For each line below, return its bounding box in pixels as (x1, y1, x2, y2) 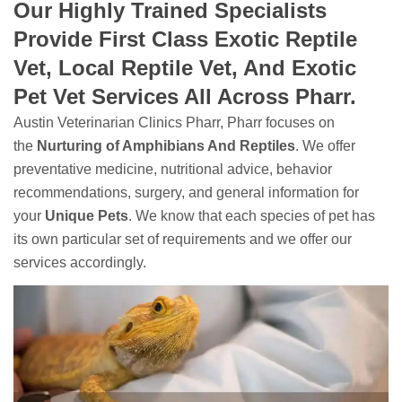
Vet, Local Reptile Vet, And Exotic (13, 56, 356, 80)
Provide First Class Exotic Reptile (13, 27, 357, 51)
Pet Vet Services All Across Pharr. (13, 84, 356, 109)
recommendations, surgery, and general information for (13, 185, 359, 200)
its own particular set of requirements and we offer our (13, 232, 352, 247)
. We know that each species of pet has (128, 208, 375, 223)
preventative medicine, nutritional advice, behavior (13, 162, 332, 177)
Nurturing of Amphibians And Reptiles (37, 138, 295, 153)
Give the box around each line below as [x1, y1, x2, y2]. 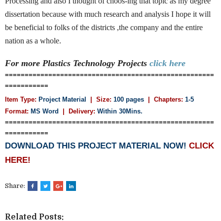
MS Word [31, 107, 59, 115]
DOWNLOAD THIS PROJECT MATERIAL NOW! [5, 140, 189, 150]
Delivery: [69, 107, 95, 115]
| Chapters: [148, 95, 183, 103]
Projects [117, 58, 149, 68]
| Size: [90, 95, 111, 103]
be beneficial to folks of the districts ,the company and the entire [5, 23, 203, 32]
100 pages [113, 95, 144, 103]
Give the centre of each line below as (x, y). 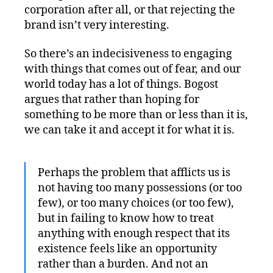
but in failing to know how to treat (126, 219)
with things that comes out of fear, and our (133, 69)
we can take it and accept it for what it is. (129, 130)
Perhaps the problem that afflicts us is (134, 173)
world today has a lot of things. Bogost (121, 85)
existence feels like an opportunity (127, 249)
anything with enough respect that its (134, 234)
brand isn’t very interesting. (97, 25)
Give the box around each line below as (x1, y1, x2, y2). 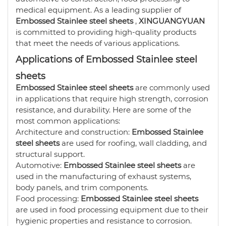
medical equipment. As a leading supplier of (16, 5, 181, 15)
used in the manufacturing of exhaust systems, (16, 172, 191, 181)
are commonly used (135, 83, 210, 92)
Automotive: (16, 160, 64, 170)
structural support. (16, 149, 85, 159)
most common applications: (16, 116, 120, 126)
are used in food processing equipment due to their (16, 205, 208, 214)
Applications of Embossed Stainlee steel (16, 54, 197, 65)
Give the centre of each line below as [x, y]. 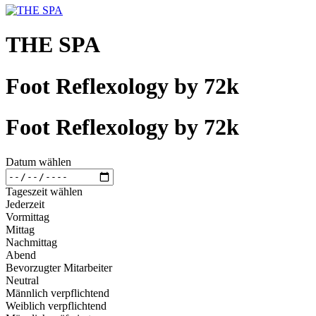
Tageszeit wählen [44, 191]
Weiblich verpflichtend [56, 305]
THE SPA [53, 45]
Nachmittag [31, 242]
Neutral [22, 280]
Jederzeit [25, 204]
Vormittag [28, 217]
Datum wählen [38, 162]
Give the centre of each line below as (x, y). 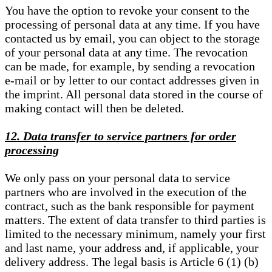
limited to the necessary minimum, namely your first (135, 234)
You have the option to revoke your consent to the (127, 11)
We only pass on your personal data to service (117, 178)
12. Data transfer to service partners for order (121, 136)
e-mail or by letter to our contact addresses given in (132, 80)
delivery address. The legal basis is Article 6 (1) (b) (132, 262)
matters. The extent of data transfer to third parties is (135, 220)
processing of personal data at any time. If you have (132, 25)

------------------------------------

Task instructions :: Word for word, restate all of the data, but do not copy the pictures.

Written answer ::
For each line below, return its bounding box in pixels as (x1, y1, x2, y2) 
Vet, Local Reptile Vet, And Exotic (13, 56, 356, 80)
Provide First Class Exotic Reptile (13, 27, 357, 51)
Pet Vet Services All Across Pharr. (13, 84, 356, 109)
recommendations, surgery, and general information for (13, 185, 359, 200)
its own particular set of requirements and we offer our (13, 232, 352, 247)
. We know that each species of pet has (128, 208, 375, 223)
preventative medicine, nutritional advice, behavior (13, 162, 332, 177)
Nurturing of Amphibians And Reptiles (37, 138, 295, 153)
Give the box around each line below as [x1, y1, x2, y2]. 
MS Word [31, 107, 59, 115]
DOWNLOAD THIS PROJECT MATERIAL NOW! [5, 140, 189, 150]
Delivery: [69, 107, 95, 115]
| Chapters: [148, 95, 183, 103]
Projects [117, 58, 149, 68]
| Size: [90, 95, 111, 103]
be beneficial to folks of the districts ,the company and the entire [5, 23, 203, 32]
100 pages [113, 95, 144, 103]
Give the centre of each line below as (x, y). 
but in failing to know how to treat (126, 219)
with things that comes out of fear, and our (133, 69)
we can take it and accept it for what it is. (129, 130)
Perhaps the problem that afflicts us is (134, 173)
world today has a lot of things. Bogost (121, 85)
existence feels like an opportunity (127, 249)
anything with enough respect that its (134, 234)
brand isn’t very interesting. (97, 25)
Give the box around each line below as (x1, y1, x2, y2). 
medical equipment. As a leading supplier of (16, 5, 181, 15)
used in the manufacturing of exhaust systems, (16, 172, 191, 181)
are commonly used (135, 83, 210, 92)
Automotive: (16, 160, 64, 170)
structural support. (16, 149, 85, 159)
most common applications: (16, 116, 120, 126)
are used in food processing equipment due to their (16, 205, 208, 214)
Applications of Embossed Stainlee steel (16, 54, 197, 65)
Give the centre of each line below as [x, y]. 
Tageszeit wählen [44, 191]
Weiblich verpflichtend [56, 305]
THE SPA [53, 45]
Nachmittag [31, 242]
Neutral [22, 280]
Jederzeit [25, 204]
Vormittag [28, 217]
Datum wählen [38, 162]
Give the centre of each line below as (x, y). 
limited to the necessary minimum, namely your first (135, 234)
You have the option to revoke your consent to the (127, 11)
We only pass on your personal data to service (117, 178)
12. Data transfer to service partners for order (121, 136)
e-mail or by letter to our contact addresses given in (132, 80)
delivery address. The legal basis is Article 6 (1) (b) (132, 262)
matters. The extent of data transfer to third parties is (135, 220)
processing of personal data at any time. If you have (132, 25)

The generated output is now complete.